How many lines in the material below include the word "icons"? Give only the number.

*** Records to process

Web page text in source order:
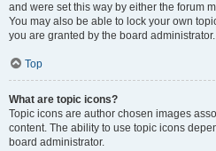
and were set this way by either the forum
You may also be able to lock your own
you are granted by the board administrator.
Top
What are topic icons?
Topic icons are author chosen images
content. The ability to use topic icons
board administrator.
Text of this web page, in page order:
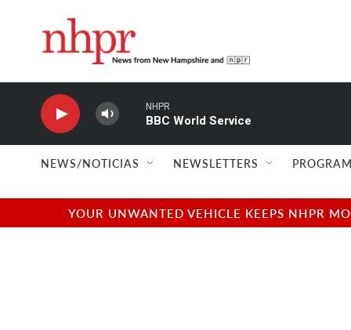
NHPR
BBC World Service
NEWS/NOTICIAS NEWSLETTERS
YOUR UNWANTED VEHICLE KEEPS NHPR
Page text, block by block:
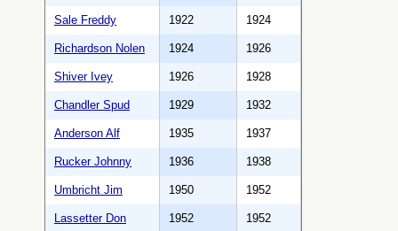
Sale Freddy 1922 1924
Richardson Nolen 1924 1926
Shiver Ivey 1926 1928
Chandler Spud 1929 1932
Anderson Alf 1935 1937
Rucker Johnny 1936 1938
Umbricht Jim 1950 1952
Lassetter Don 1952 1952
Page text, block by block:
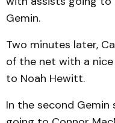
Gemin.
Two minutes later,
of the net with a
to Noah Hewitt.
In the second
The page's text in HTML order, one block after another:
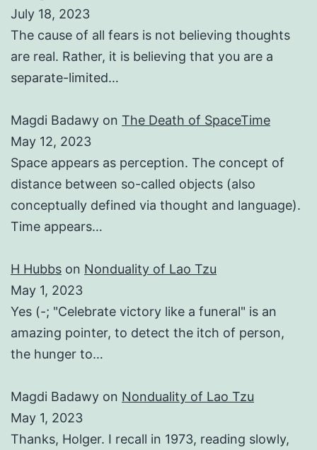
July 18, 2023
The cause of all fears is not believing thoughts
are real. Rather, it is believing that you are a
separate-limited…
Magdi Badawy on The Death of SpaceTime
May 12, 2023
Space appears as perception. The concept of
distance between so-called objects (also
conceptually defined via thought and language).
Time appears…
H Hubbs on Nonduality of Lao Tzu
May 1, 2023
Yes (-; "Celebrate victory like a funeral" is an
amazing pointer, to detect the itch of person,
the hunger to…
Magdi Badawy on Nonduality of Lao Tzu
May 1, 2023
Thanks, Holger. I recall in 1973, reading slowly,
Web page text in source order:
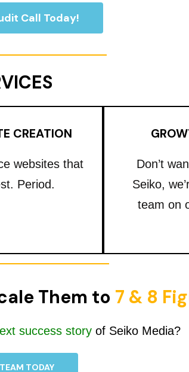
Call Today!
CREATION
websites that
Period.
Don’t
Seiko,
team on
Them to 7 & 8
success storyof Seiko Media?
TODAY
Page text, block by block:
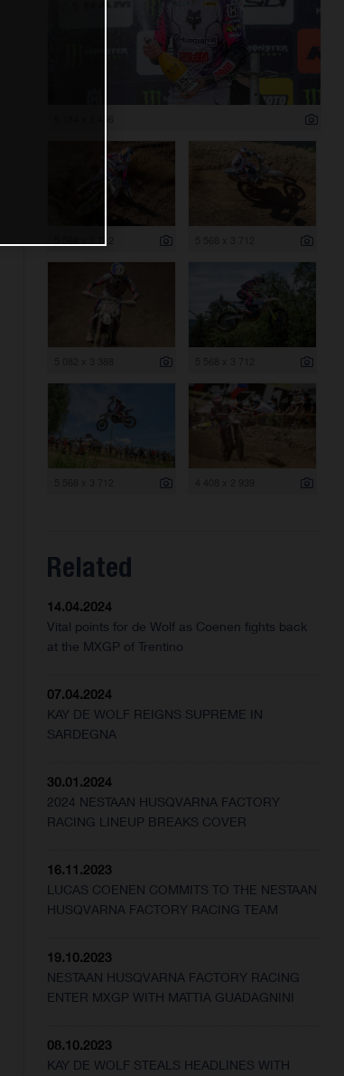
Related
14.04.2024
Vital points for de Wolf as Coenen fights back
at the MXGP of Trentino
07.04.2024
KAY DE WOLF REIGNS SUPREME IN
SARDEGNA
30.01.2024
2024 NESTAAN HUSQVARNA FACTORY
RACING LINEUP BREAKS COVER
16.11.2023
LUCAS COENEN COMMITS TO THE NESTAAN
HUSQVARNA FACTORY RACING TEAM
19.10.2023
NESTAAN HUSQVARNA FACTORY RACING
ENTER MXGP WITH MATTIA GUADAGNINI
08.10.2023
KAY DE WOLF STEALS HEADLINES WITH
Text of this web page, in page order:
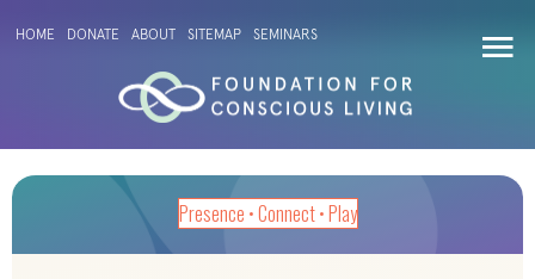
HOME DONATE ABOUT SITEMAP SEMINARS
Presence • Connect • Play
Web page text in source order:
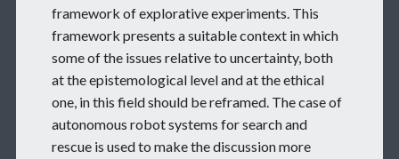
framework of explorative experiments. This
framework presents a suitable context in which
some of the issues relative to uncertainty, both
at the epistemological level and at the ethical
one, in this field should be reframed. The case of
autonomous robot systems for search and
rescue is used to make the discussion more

******

» **Answer space**: 3